It's public knowledge that Rolling Stones drummer Charlie Watts was diagnosed with throat cancer in 2004 and had two operations to rid himself of the disease. He recently revealed that upon receiving the diagnosis, he thought the end was nigh.

In fact, he told BBC 6 Music's Matt Everitt, while promoting the re-release of 'Some Girls,' that "I thought I was going to die." Luckily, of course, he didn't. But Watts was candid when sharing the details of what he endured.

Turns out he had a lump in his throat checked out by "the best man in the world…a surgeon," Watts said. "It was benign, but he said we should take it out. On the slide, it had tiny cancer cells on it. He said, 'You have cancer of the whatever.' And that night I thought I was going to die. I thought that's what you did. You get cancer and waste away and die. I had another operation to take the lymph nodes out and radio therapy, which was six weeks long. Now it's five years clear." Amen to that.

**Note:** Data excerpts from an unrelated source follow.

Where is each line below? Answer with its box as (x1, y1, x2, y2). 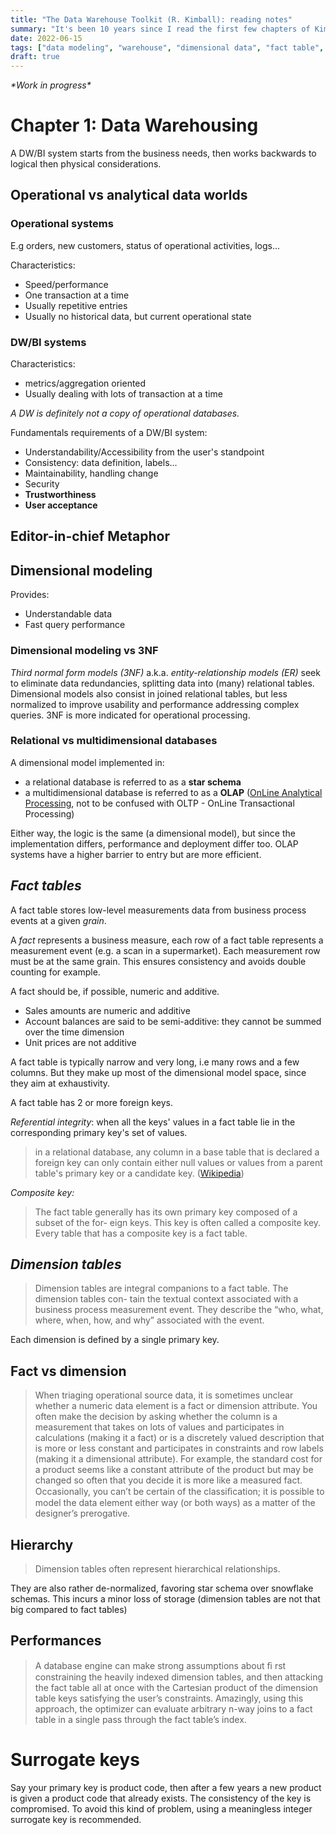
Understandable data (24, 608, 113, 620)
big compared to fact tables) (10, 1604, 128, 1616)
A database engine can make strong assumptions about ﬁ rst (34, 1659, 287, 1671)
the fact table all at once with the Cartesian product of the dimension (34, 1681, 318, 1693)
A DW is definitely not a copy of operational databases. (10, 407, 240, 420)
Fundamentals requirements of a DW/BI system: (10, 427, 208, 439)
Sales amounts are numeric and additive (24, 1004, 191, 1016)
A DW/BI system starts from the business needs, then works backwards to (10, 147, 317, 160)
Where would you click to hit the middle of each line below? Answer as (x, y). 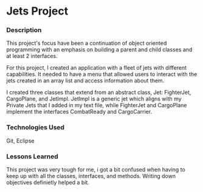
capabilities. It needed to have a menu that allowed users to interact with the (102, 74)
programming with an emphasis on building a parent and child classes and (99, 50)
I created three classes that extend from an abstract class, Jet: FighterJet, (99, 93)
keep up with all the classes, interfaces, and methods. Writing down (91, 176)
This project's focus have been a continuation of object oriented (87, 43)
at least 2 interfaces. (32, 56)
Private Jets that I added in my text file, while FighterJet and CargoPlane (97, 105)
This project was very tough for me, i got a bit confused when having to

Watts also spoke about his relationship with drugs, which never took a turn for the deadly. While he said "I was lucky that I never got that hooked," he did admit that there was "a period of taking heroin." Watts also said, "I used to get off it whenever I went home. My wife noticed I wasn't the same."

He also recalled the recording process of 'Some Girls,' when he was using a bit heavily. Watts said, "I fell asleep on the floor during [the recording of] 'Some Girls' and Keith [Richards] woke me up and said, 'You should do this when you're older.' Keith telling me this! But it stuck and I just stopped along with everything else."

Taking advice on drug use from Keith Richards? That's an idea. The rest of the interview will air Christmas Day.